##### Input data #####

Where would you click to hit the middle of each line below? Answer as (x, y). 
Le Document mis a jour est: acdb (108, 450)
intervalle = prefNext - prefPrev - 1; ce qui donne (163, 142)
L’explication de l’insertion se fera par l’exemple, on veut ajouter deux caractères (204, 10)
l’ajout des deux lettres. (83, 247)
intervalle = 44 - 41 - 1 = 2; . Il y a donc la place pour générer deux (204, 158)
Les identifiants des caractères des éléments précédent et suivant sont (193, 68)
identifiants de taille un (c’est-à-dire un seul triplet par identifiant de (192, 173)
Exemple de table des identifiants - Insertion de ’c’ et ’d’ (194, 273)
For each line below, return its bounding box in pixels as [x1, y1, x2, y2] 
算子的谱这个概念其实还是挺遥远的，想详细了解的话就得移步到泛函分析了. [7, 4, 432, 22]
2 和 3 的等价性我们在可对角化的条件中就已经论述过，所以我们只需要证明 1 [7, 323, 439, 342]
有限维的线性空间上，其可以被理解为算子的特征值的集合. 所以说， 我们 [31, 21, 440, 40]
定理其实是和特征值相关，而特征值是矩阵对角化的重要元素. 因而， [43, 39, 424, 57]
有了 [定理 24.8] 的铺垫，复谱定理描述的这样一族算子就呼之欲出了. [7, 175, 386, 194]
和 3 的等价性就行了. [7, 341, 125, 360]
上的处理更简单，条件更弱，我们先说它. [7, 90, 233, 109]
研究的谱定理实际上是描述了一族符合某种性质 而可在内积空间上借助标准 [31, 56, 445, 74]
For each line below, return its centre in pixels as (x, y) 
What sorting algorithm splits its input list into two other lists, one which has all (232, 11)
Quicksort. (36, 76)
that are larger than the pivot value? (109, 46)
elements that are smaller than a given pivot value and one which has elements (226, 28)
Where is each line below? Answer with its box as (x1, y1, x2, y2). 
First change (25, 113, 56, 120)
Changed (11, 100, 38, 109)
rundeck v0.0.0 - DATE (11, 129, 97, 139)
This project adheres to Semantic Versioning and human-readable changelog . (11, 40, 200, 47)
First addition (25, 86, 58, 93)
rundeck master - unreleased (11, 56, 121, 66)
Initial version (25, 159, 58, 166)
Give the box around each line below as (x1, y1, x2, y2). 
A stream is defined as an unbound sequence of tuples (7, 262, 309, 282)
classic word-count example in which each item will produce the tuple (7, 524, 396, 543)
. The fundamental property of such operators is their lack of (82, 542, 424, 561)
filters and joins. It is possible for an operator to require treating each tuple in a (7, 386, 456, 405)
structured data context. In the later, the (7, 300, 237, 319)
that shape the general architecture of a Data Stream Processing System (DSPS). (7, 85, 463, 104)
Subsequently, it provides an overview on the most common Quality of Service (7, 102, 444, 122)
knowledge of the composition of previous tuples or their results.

#####

Problem details: Write all the entries out again exactly as they are.

Response below:
Where would you click to hit the middle of each line below? Answer as (x, y). 
Le Document mis a jour est: acdb (108, 450)
intervalle = prefNext - prefPrev - 1; ce qui donne (163, 142)
L’explication de l’insertion se fera par l’exemple, on veut ajouter deux caractères (204, 10)
l’ajout des deux lettres. (83, 247)
intervalle = 44 - 41 - 1 = 2; . Il y a donc la place pour générer deux (204, 158)
Les identifiants des caractères des éléments précédent et suivant sont (193, 68)
identifiants de taille un (c’est-à-dire un seul triplet par identifiant de (192, 173)
Exemple de table des identifiants - Insertion de ’c’ et ’d’ (194, 273)
For each line below, return its bounding box in pixels as [x1, y1, x2, y2] 
算子的谱这个概念其实还是挺遥远的，想详细了解的话就得移步到泛函分析了. [7, 4, 432, 22]
2 和 3 的等价性我们在可对角化的条件中就已经论述过，所以我们只需要证明 1 [7, 323, 439, 342]
有限维的线性空间上，其可以被理解为算子的特征值的集合. 所以说， 我们 [31, 21, 440, 40]
定理其实是和特征值相关，而特征值是矩阵对角化的重要元素. 因而， [43, 39, 424, 57]
有了 [定理 24.8] 的铺垫，复谱定理描述的这样一族算子就呼之欲出了. [7, 175, 386, 194]
和 3 的等价性就行了. [7, 341, 125, 360]
上的处理更简单，条件更弱，我们先说它. [7, 90, 233, 109]
研究的谱定理实际上是描述了一族符合某种性质 而可在内积空间上借助标准 [31, 56, 445, 74]
For each line below, return its centre in pixels as (x, y) 
What sorting algorithm splits its input list into two other lists, one which has all (232, 11)
Quicksort. (36, 76)
that are larger than the pivot value? (109, 46)
elements that are smaller than a given pivot value and one which has elements (226, 28)
Where is each line below? Answer with its box as (x1, y1, x2, y2). 
First change (25, 113, 56, 120)
Changed (11, 100, 38, 109)
rundeck v0.0.0 - DATE (11, 129, 97, 139)
This project adheres to Semantic Versioning and human-readable changelog . (11, 40, 200, 47)
First addition (25, 86, 58, 93)
rundeck master - unreleased (11, 56, 121, 66)
Initial version (25, 159, 58, 166)
Give the box around each line below as (x1, y1, x2, y2). 
A stream is defined as an unbound sequence of tuples (7, 262, 309, 282)
classic word-count example in which each item will produce the tuple (7, 524, 396, 543)
. The fundamental property of such operators is their lack of (82, 542, 424, 561)
filters and joins. It is possible for an operator to require treating each tuple in a (7, 386, 456, 405)
structured data context. In the later, the (7, 300, 237, 319)
that shape the general architecture of a Data Stream Processing System (DSPS). (7, 85, 463, 104)
Subsequently, it provides an overview on the most common Quality of Service (7, 102, 444, 122)
knowledge of the composition of previous tuples or their results.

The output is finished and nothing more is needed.